At this point, I realized the gravity of the situation and even prepared for the worst-case scenario of losing all data. While waiting for a response to my support ticket, I started searching for similar cases and eventually discovered that BandwagonHost’s snapshot images can be downloaded. I found an article titled “Tutorial on downloading, unzipping, and viewing data from BandwagonHost backup snapshot image files .tar.gz and .disk files.”
So, I downloaded the snapshot image and obtained a .disk
file. This file seemed to be in a proprietary format. According to the tutorial, it can be converted using Virtual Box’s command-line tool vboxmanage convertfromraw
. However, after downloading from the official website, I found it doesn’t support M-chip Macs. So, I installed and executed the conversion on my old 2019 Intel Mac, resulting in a .vmdk
file.
After the conversion, I mounted this .vmdk
as a disk on a Virtual Box CentOS virtual machine, only to encounter the same error.
So, I tried a different approach and found that the 7-Zip software supports extracting common virtual machine formats, but the client is only available for Windows.
Although theoretically, I could use the command-line version p7zip on macOS, I encountered errors during extraction. So, that avenue was blocked too. I came up with a roundabout solution: I downloaded a Win11 virtual machine, installed the 7-Zip software, and successfully extracted the files.
Another problem arose: the resulting files were Linux disk image files in 1.img
, 2.img
format, which couldn’t be loaded on macOS. I asked my company’s operations team, tried fiddling with fuse, but still couldn’t load them.
There was some good news during this time. While scouring the internet, I discovered a data recovery software called UFS Explorer. I tried it and found it could load the files normally, except that files over 768k required a paid version. Of course, I didn’t intend to pay, but seeing that the files were indeed readable gave me peace of mind. At least the data was there; the rest was just a technical problem.
Meanwhile, BandwagonHost responded to my ticket, suggesting I try restarting or reinstalling… 🤣
Giving up on ticket communication, I continued trying to rescue my data from the img
file. The ever-resourceful STRRL told me that OrbStack can start a Linux Machine, and I could mount this img
as a Linux disk.
sudo losetup -fP 1.img
mkdir /mnt/bwg
sudo mount /dev/loop0 /mnt/bwg
Using these commands, I successfully mounted my img
disk image to the OrbStack Ubuntu machine.
When I saw my images appear in the command line output, I was almost moved to tears 😭.
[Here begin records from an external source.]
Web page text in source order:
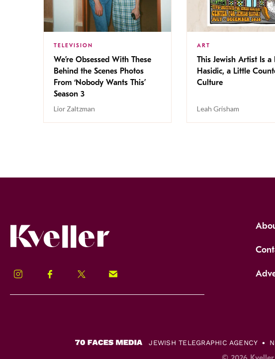
TELEVISION
We’re Obsessed With These
Behind the Scenes Photos
From ‘Nobody Wants This’
Season 3
Lior Zaltzman
ART
This Jewish Artist Is a
Hasidic, a Little
Culture
Leah Grisham
Instagram Facebook Twitter Signup!
JEWISH TELEGRAPHIC AGENCY
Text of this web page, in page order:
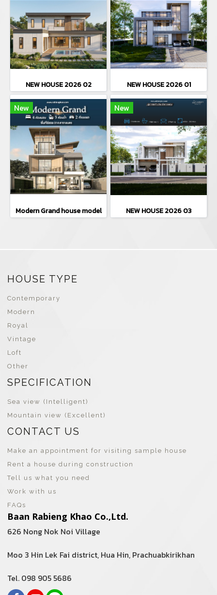
NEW HOUSE 2026 02 NEW HOUSE 2026 01
New
Modern Grand house model
New
NEW HOUSE 2026 03
HOUSE TYPE
Contemporary
Modern
Royal
Vintage
Loft
Other
SPECIFICATION
Sea view (Intelligent)
Mountain view (Excellent)
CONTACT US
Make an appointment for visiting sample house
Rent a house during construction
Tell us what you need
Work with us
FAQs
Baan Rabieng Khao Co.,Ltd.
626 Nong Nok Noi Village
Moo 3 Hin Lek Fai district, Hua Hin, Prachuabkirikhan
Tel. 098 905 5686
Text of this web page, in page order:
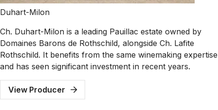
Duhart-Milon
Ch. Duhart-Milon is a leading Pauillac estate owned by
Domaines Barons de Rothschild, alongside Ch. Lafite
Rothschild. It benefits from the same winemaking expertise
and has seen significant investment in recent years.
View Producer
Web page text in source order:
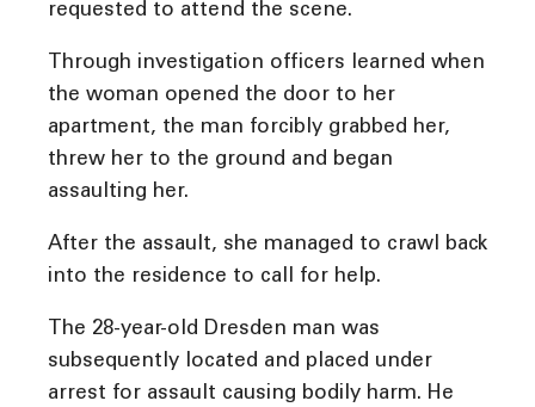
requested to attend the scene.
Through investigation officers learned when
the woman opened the door to her
apartment, the man forcibly grabbed her,
threw her to the ground and began
assaulting her.
After the assault, she managed to crawl back
into the residence to call for help.
The 28-year-old Dresden man was
subsequently located and placed under
arrest for assault causing bodily harm. He
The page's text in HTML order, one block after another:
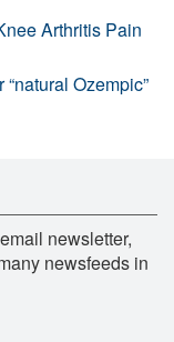
Arthritis Pain
Ozempic”
newsletter,
newsfeeds in
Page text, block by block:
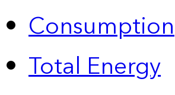
Consumption
Total Energy
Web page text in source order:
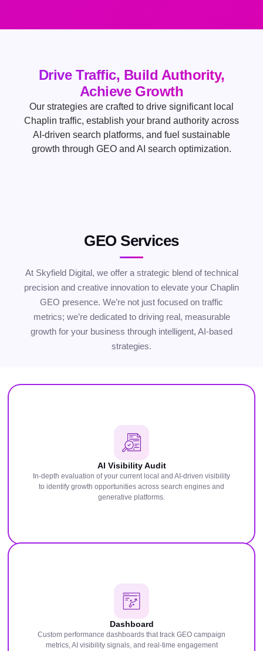
Drive Traffic, Build Authority,
Achieve Growth
Our strategies are crafted to drive significant local
Chaplin traffic, establish your brand authority across
AI-driven search platforms, and fuel sustainable
growth through GEO and AI search optimization.
GEO Services
At Skyfield Digital, we offer a strategic blend of technical
precision and creative innovation to elevate your Chaplin
GEO presence. We’re not just focused on traffic
metrics; we’re dedicated to driving real, measurable
growth for your business through intelligent, AI-based
strategies.
AI Visibility Audit
In-depth evaluation of your current local and AI-driven visibility
to identify growth opportunities across search engines and
generative platforms.
Dashboard
Custom performance dashboards that track GEO campaign
metrics, AI visibility signals, and real-time engagement
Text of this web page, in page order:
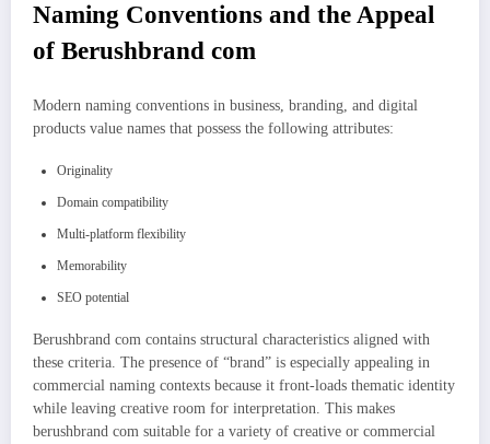
Naming Conventions and the Appeal
of Berushbrand com
Modern naming conventions in business, branding, and digital
products value names that possess the following attributes:
Originality
Domain compatibility
Multi-platform flexibility
Memorability
SEO potential
Berushbrand com contains structural characteristics aligned with
these criteria. The presence of “brand” is especially appealing in
commercial naming contexts because it front-loads thematic identity
while leaving creative room for interpretation. This makes
berushbrand com suitable for a variety of creative or commercial

tar -czvf cheverto_chevereto_images.tar.gz cheverto_chevereto_images/
rsync -acvP ./cheverto_chevereto_images.tar.gz pseudoyu@[yu-mac-studio]:~/Downloads/
I quickly created a tar
package and transferred it to my local Mac using rsync
. After extracting it locally, I finally saw all my images.
Migrating the Image Hosting System to r2
However, due to this experience, I no longer trust the stability of server-based image hosting. I spent half a day setting up a new free image hosting system — “Building Your Free Image Hosting System from Scratch (Cloudflare R2 + WebP Cloud + PicGo)”.
As for uploading existing data to r2
, I used rclone
to complete the migration. Mission accomplished!
Conclusion
I’ve started reconsidering issues of service deployment and data security. I plan to move some important data to the cloud rather than relying on single machines, and continue migrating some services to serverless platforms like fly.io and Zeabur.